> [TASK INSTRUCTIONS]: For the records below, tally the lines that contain "CarPlay" and give only that number.

> [GIVEN RECORDS]:
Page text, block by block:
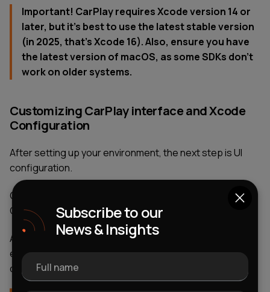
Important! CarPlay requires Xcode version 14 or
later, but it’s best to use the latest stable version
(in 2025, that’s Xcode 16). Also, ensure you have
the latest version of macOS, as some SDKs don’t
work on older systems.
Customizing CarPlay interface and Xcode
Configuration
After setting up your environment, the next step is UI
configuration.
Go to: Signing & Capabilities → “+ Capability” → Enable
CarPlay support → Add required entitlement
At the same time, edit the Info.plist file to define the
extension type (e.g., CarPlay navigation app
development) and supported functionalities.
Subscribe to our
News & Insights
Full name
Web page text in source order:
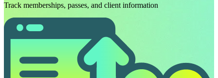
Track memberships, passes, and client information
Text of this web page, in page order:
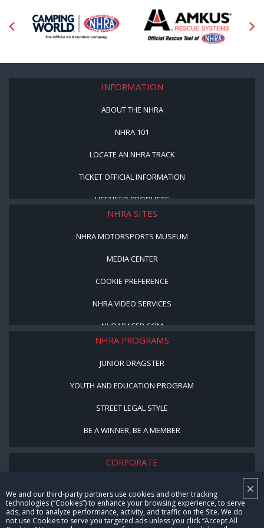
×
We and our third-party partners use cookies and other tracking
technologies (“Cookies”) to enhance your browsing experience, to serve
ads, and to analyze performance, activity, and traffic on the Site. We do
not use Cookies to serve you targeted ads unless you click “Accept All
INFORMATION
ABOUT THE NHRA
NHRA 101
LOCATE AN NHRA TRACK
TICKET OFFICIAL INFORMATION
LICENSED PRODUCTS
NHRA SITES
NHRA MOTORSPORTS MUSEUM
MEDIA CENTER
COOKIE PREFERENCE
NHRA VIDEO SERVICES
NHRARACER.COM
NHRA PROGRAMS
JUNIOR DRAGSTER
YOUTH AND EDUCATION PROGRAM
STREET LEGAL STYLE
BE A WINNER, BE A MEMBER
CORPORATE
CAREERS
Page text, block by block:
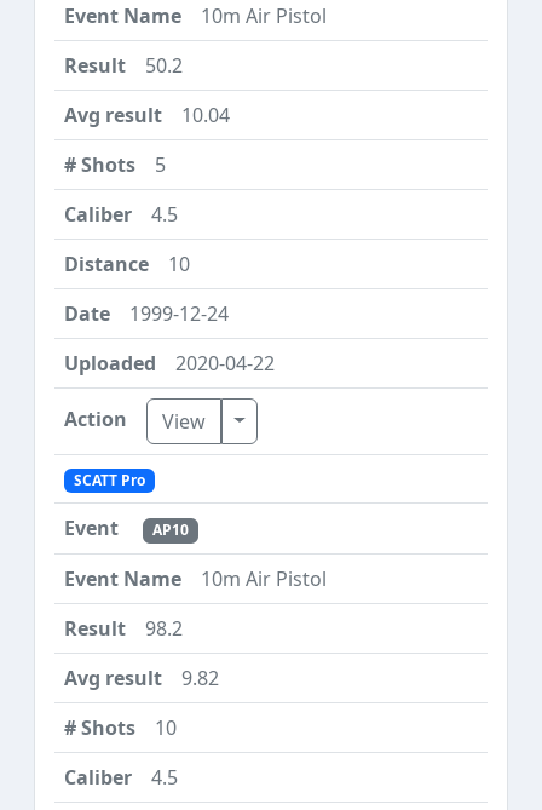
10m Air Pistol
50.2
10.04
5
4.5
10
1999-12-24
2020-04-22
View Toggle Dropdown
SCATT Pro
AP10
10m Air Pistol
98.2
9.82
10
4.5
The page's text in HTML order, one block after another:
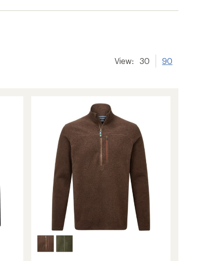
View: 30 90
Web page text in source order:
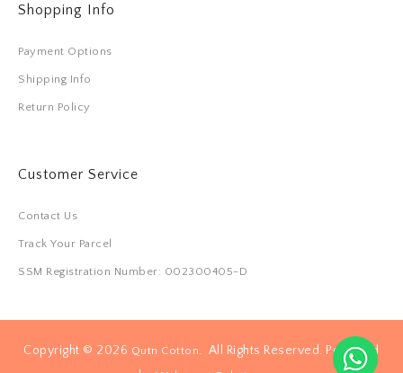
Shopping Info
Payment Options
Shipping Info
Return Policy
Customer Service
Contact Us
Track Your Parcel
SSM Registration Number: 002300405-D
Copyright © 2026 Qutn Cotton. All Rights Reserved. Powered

> [RESPONSE TO THE TASK]: 4